I believe it is punitive to deny access to RLA election procedures for two years given the increasing number of furloughs
in the freight rail industry as carriers move to a new business model and as airline employees contend with the residual effects
of widespread bankruptcies, mergers, and reorganizations. The negative consequences of decertification and stripping employees'
collective bargaining rights goes beyond the potential loss of wage growth (12) to a lack of ability to protect negotiated provisions for health and retirement benefits, seniority rights that determine
work hours and location, and furlough protections that give employees rights to return to their former positions. The rail
and airline industries have a union density rate of 60-80% that I believe is largely due to a long history of negotiating
protections for those actively employed as well as retirees.
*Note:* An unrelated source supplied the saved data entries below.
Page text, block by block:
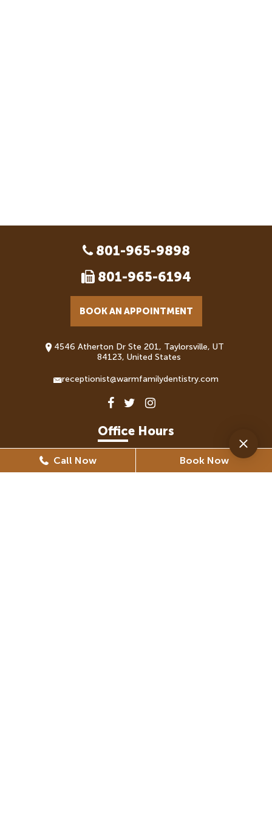
801-965-9898
801-965-6194
BOOK AN APPOINTMENT
4546 Atherton Dr Ste 201, Taylorsville, UT
84123, United States
receptionist@warmfamilydentistry.com
Office Hours
Monday
8:30 AM - 5:30 PM
Call Now Book Now
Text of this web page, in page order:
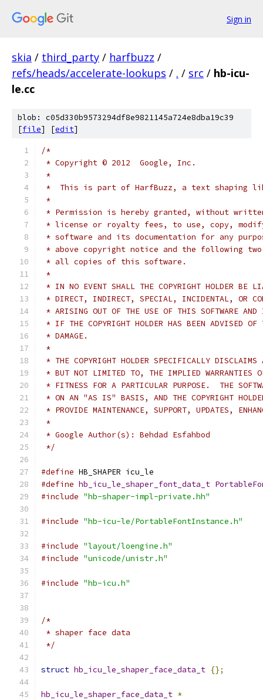
Sign in
skia / third_party / harfbuzz /
refs/heads/accelerate-lookups / . / src / hb-icu-
le.cc
blob: c05d330b9573294df8e9821145a724e8dba19c39
[file] [edit]
/*
* Copyright © 2012  Google, Inc.
*
*  This is part of HarfBuzz, a text shaping
*
* Permission is hereby granted, without
* license or royalty fees, to use, copy,
* software and its documentation for any
* above copyright notice and the following two
* all copies of this software.
*
* IN NO EVENT SHALL THE COPYRIGHT HOLDER BE
* DIRECT, INDIRECT, SPECIAL, INCIDENTAL, OR
* ARISING OUT OF THE USE OF THIS SOFTWARE AND
* IF THE COPYRIGHT HOLDER HAS BEEN ADVISED
* DAMAGE.
*
* THE COPYRIGHT HOLDER SPECIFICALLY DISCLAIMS
* BUT NOT LIMITED TO, THE IMPLIED WARRANTIES
* FITNESS FOR A PARTICULAR PURPOSE.  THE
* ON AN "AS IS" BASIS, AND THE COPYRIGHT
* PROVIDE MAINTENANCE, SUPPORT, UPDATES,
*
* Google Author(s): Behdad Esfahbod
*/
#define HB_SHAPER icu_le
#define hb_icu_le_shaper_font_data_t
#include "hb-shaper-impl-private.hh"
#include "hb-icu-le/PortableFontInstance.h"
#include "layout/loengine.h"
#include "unicode/unistr.h"
#include "hb-icu.h"
/*
* shaper face data
*/
struct hb_icu_le_shaper_face_data_t {};
hb_icu_le_shaper_face_data_t *

The two year election bar which dictates a two year break in collective bargaining is also bad public policy. The RLA is designed
to avoid interruption of interstate commerce. The primary tool the NMB uses to protect the public from interruptions of service
is mandatory mediation of collective bargaining agreements between unions and air and rail carriers. This is why the RLA is
predisposed to promote collective bargaining. This governmental exercise of control over the labor-management relationship
requires disputing parties to enter NMB mandatory mediation for an “almost interminable” amount of time before either party
can exercise self-help. Detroit & Toledo Shore Line R.R. Co. v. United Transp. Union, 396 U.S. 142, 149 (1969). A series of additional steps, a 30 day cooling-off period, a potential Presidential Emergency Board
that recommends settlement terms followed by additional cooling off periods, and finally intervention by Congress under the
Commerce Clause of the Constitution are all designed to promote the public's interest to avoid interruption of interstate
commerce.
Consequently, I disagree with the Board majority's decision to make this change.
Chairman Linda Puchala.
Executive Order 12866
This rule is not a significant rule for purposes of Executive Order 12866 and has not been reviewed by the Office of Management
and Budget.
Regulatory Flexibility Act
As required by the Regulatory Flexibility Act, the NMB certifies that these regulatory changes will not have a significant
impact on small business entities. This rule will not have any significant impact on the quality of the human environment
under the National Environmental Policy Act.
Paperwork Reduction Act
The NMB has determined that the Paperwork Reduction Act does not apply because this interim regulation does not contain any
information collection requirements that require the approval of the Office of Management and Budget.
List of Subjects
Air carriers, Labor management relations, Labor unions, Railroads.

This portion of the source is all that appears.